Publicado 30. dezembro 2024 Atualizado 25. junho 2026

Qual é a história resumida do Quirguistão?

O Quirguistão é um país montanhoso sem saída para o mar, situado no coração da Ásia Central, cujo território coincide em grande parte com as cadeias montanhosas do Tian Shan e do Pamir-Alai. A sua história estende-se por mais de três mil anos e é marcada por sucessivas vagas de nomadismo, conquistas imperiais, dominação soviética e, desde 1991, por uma independência turbulenta pontuada de revoluções e mudanças de regime. Em 2026, o país continua sob a presidência de Sadyr Japarov, figura que ascendeu ao poder na sequência dos protestos de 2020.

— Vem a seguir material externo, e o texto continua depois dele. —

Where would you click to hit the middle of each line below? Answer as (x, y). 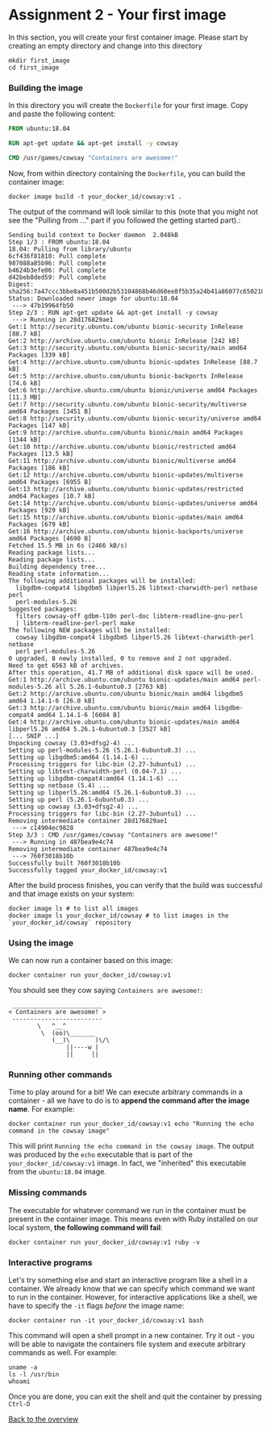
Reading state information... (59, 574)
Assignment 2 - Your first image (117, 15)
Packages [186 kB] (39, 468)
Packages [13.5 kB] (41, 453)
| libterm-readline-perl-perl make (75, 623)
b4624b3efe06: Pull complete (57, 270)
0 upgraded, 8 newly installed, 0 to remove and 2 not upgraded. (120, 658)
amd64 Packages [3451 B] (50, 411)
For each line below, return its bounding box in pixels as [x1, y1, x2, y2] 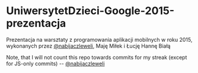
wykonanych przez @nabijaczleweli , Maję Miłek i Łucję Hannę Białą [6, 42, 171, 49]
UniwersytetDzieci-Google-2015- [6, 4, 175, 18]
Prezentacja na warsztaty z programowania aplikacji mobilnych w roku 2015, [6, 36, 193, 43]
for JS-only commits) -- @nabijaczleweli [6, 60, 105, 67]
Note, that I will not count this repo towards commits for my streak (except [6, 54, 187, 61]
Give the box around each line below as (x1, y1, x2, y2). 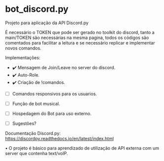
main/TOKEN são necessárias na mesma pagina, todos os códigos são (5, 35, 149, 40)
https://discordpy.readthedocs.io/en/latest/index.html (5, 136, 114, 142)
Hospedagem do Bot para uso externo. (12, 111, 92, 117)
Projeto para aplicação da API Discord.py (5, 20, 89, 26)
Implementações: (5, 54, 41, 60)
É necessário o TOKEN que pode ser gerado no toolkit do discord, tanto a (5, 29, 155, 35)
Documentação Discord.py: (5, 130, 61, 136)
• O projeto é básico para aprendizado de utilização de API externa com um (5, 145, 160, 151)
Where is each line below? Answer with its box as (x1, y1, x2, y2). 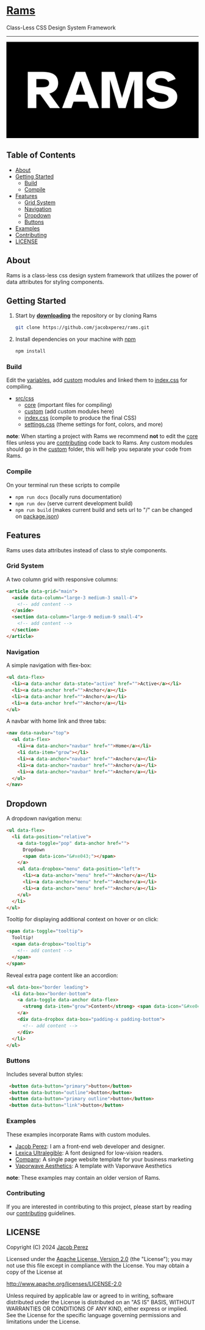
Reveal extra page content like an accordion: (6, 971, 118, 979)
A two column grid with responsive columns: (6, 575, 118, 583)
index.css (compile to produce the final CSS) (24, 414, 137, 422)
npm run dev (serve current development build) (15, 499, 133, 507)
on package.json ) (15, 513, 59, 520)
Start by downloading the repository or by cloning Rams (15, 312, 157, 320)
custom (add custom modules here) (24, 407, 115, 415)
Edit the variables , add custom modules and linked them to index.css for (6, 376, 188, 384)
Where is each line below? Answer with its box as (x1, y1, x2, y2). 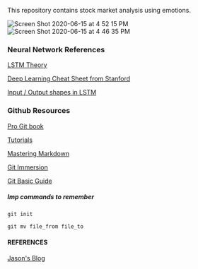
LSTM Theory (7, 61, 47, 69)
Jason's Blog (7, 253, 45, 262)
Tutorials (7, 136, 33, 144)
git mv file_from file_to (7, 223, 83, 230)
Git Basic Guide (7, 177, 52, 185)
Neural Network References (7, 44, 105, 54)
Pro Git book (7, 121, 44, 130)
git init (7, 210, 33, 217)
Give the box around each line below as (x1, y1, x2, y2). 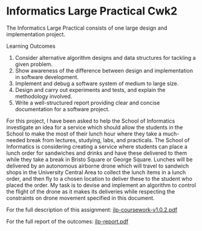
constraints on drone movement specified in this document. (6, 194, 155, 201)
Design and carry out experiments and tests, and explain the (15, 86, 166, 93)
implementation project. (6, 30, 65, 37)
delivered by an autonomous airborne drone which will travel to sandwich (6, 162, 189, 169)
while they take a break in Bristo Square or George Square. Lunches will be (6, 155, 193, 163)
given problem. (15, 60, 53, 68)
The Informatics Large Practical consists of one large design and (6, 24, 168, 31)
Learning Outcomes (6, 42, 56, 50)
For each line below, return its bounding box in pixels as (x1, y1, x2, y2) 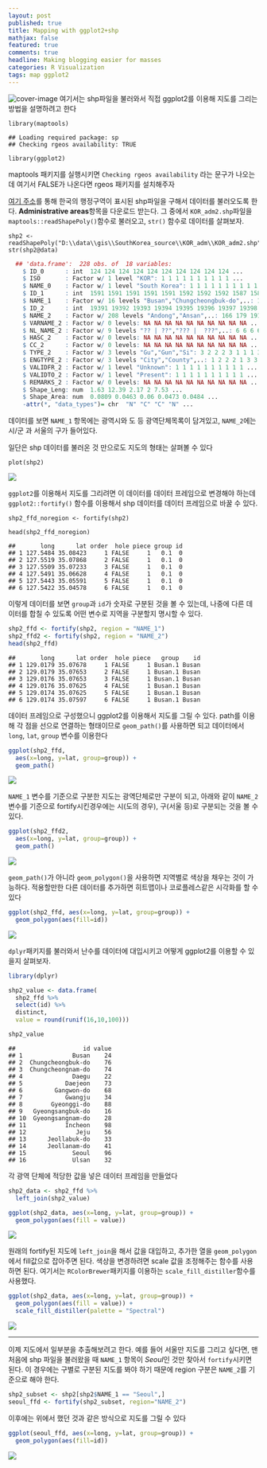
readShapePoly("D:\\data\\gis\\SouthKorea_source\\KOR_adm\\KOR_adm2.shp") (8, 239, 265, 247)
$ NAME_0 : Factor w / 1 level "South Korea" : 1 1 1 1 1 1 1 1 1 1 (22, 282, 258, 291)
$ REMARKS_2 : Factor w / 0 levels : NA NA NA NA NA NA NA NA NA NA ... (22, 378, 261, 386)
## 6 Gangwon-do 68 (8, 1086, 112, 1095)
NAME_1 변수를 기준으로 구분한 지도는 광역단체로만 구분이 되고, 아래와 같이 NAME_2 (8, 791, 258, 801)
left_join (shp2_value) (15, 1194, 91, 1202)
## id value (8, 1044, 112, 1052)
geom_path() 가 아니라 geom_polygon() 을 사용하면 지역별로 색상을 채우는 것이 (8, 873, 246, 882)
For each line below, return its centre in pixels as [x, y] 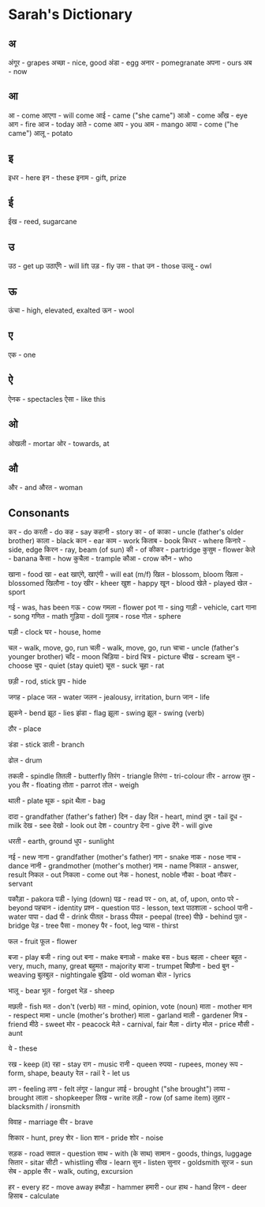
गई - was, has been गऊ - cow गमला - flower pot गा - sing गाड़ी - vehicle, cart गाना [132, 607]
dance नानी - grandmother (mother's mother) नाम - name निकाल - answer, [123, 866]
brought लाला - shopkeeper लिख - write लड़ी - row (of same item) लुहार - [119, 1098]
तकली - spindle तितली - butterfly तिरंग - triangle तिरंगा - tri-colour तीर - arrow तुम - [132, 776]
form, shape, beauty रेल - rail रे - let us [69, 1073]
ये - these [23, 1048]
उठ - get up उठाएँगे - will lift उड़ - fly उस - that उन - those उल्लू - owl [110, 266]
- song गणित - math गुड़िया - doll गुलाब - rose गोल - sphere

Origens antigas e povos nómadas

Os vestígios arqueológicos mais antigos encontrados nas montanhas do Tian Shan atestam presença humana na região há cerca de 200 a 300 mil anos. A tradição histórica quirguiz situa as origens do povo no vale do rio Ienissei, na Sibéria central, por volta do século II a.C. Os primeiros habitantes documentados da região foram povos nómadas como os Citas, que percorriam as estepes euro-asiáticas, seguidos pelos Sórdios e Bactrianos, civilizações ligadas à Rota da Seda.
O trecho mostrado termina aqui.